Question

If n=1+x, where x is the product of 4 consecutive positive integers, then which of the following is/are true?
1. n is odd;
2. n is prime
3. n is a perfect square

• A. 1 and 3 only
• B. 1 and 2 only
• C. 1 only
• D. None of these

Answer 1

The Correct Option is C

To determine which statements about n are true, let's analyze the given condition:

Step 1: Define the problem. We have n = 1 + x, where x is the product of 4 consecutive positive integers, i.e., x = k(k+1)(k+2)(k+3) for some positive integer k.

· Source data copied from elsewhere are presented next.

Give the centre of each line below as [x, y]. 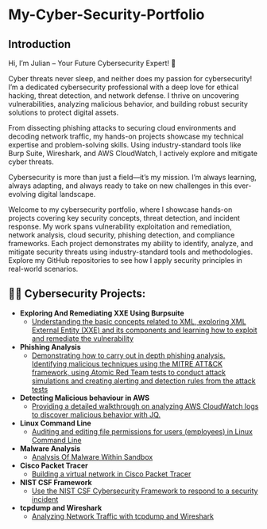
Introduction [40, 44]
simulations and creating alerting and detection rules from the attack [143, 381]
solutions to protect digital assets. [64, 112]
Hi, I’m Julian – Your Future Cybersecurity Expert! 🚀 [92, 63]
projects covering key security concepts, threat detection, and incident [124, 218]
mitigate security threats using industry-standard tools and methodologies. [131, 252]
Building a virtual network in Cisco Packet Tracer [111, 474]
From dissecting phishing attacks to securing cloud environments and [122, 128]
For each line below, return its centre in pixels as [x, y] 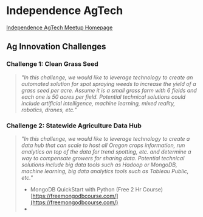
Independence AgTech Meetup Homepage [60, 27]
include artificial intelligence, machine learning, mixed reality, [98, 103]
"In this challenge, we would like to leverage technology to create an [107, 77]
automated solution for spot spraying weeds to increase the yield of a [108, 84]
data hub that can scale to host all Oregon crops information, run [103, 145]
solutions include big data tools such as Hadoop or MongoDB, [99, 165]
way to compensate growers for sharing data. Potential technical [103, 158]
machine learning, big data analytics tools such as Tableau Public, [105, 171]
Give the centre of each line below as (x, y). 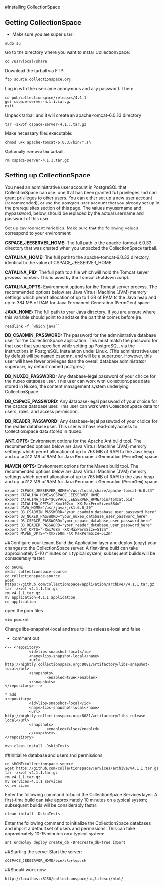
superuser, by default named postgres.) (45, 366)
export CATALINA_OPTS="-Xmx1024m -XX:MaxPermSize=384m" (63, 504)
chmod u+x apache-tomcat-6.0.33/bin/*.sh (48, 142)
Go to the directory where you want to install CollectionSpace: (68, 52)
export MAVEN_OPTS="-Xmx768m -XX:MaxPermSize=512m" (59, 533)
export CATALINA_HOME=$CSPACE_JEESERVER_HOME (52, 495)
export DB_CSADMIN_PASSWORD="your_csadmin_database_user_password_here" (81, 512)
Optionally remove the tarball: (35, 151)
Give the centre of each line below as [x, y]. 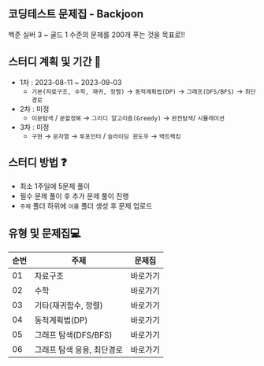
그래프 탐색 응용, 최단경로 [79, 350]
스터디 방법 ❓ [37, 163]
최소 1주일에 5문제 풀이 [55, 187]
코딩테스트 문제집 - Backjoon [76, 14]
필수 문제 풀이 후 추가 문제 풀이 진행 [74, 196]
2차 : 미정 [34, 109]
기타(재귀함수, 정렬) [69, 305]
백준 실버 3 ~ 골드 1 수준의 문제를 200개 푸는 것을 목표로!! [97, 35]
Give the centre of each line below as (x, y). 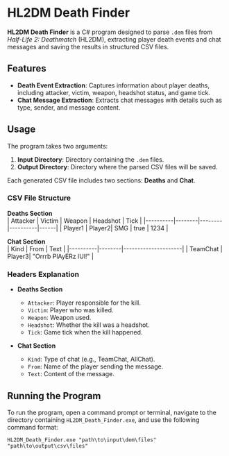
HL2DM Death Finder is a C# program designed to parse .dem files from (110, 32)
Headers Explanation (43, 274)
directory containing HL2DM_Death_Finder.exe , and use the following (103, 420)
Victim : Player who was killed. (70, 310)
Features (27, 68)
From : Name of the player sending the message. (95, 366)
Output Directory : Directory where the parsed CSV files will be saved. (117, 167)
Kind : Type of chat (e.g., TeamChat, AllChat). (91, 360)
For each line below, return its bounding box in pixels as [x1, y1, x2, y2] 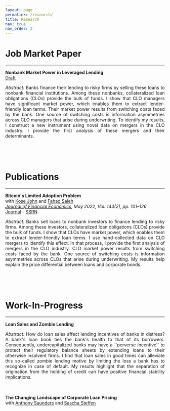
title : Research [5, 17, 39, 22]
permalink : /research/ [5, 12, 53, 17]
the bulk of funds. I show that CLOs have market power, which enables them [5, 230, 165, 235]
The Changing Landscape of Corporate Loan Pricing [5, 394, 117, 400]
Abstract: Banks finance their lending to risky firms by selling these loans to [5, 84, 165, 91]
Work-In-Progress [5, 300, 83, 311]
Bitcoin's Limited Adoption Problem [5, 193, 81, 199]
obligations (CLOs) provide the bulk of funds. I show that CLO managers [5, 96, 165, 102]
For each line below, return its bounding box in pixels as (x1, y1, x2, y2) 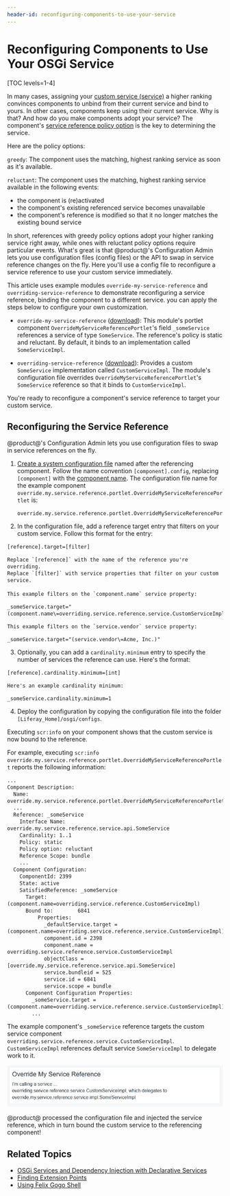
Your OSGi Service (7, 56, 114, 71)
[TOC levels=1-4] (7, 79, 55, 87)
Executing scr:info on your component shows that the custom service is (7, 728, 213, 737)
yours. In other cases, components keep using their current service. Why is (7, 106, 219, 115)
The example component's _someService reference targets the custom (7, 1022, 205, 1031)
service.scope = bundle (43, 983, 112, 990)
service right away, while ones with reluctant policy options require (7, 239, 196, 247)
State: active (19, 880, 60, 887)
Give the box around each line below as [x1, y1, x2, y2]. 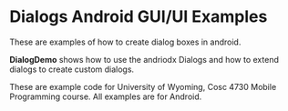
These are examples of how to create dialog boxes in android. [9, 36, 242, 47]
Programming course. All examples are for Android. [9, 91, 202, 102]
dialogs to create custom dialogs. [9, 64, 135, 75]
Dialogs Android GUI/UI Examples [9, 6, 268, 27]
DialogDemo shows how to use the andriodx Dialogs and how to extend [9, 54, 280, 65]
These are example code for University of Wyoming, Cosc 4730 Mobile [9, 81, 277, 92]
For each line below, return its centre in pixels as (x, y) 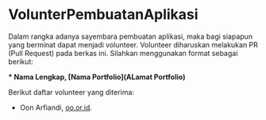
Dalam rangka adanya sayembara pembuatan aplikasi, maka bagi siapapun (130, 36)
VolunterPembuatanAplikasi (103, 15)
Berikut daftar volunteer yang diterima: (71, 92)
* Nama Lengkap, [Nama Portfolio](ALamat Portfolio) (97, 77)
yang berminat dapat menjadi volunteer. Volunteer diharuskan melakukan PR (133, 44)
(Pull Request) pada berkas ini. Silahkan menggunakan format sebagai (123, 53)
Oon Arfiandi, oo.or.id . (56, 107)
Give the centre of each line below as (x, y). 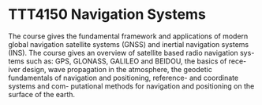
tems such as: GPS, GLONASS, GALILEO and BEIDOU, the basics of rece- (127, 61)
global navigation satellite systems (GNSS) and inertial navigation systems (129, 44)
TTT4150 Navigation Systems (107, 14)
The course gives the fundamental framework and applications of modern (128, 36)
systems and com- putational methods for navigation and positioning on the (131, 86)
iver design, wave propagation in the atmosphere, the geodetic (110, 69)
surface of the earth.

Step 2: Check if n is odd. Since x = k(k+1)(k+2)(k+3) includes 4 consecutive integers, at least one of these integers is even, making x even. Therefore, x is an even number, making 1 + x an odd number because adding 1 to an even number results in an odd number. So, statement 1 is true.

Step 3: Check if n is prime. For n = 1 + x to be prime, it should have no positive divisors other than 1 and itself. However, since x is a product of 4 consecutive integers, it is always greater than 1. Thus, n = 1 + x will never represent a prime number because it results in an integer that can be divided by other numbers. Hence, statement 2 is false.

Step 4: Check if n is a perfect square. A perfect square is an integer that is the square of an integer. Since x is the product of 4 consecutive integers, x increases rapidly, and consequently, 1 + x typically doesn't form perfect squares due to inconsistent patterns. Therefore, statement 3 is false.

Ultimately, only statement 1 is true, so the correct answer is 1 only.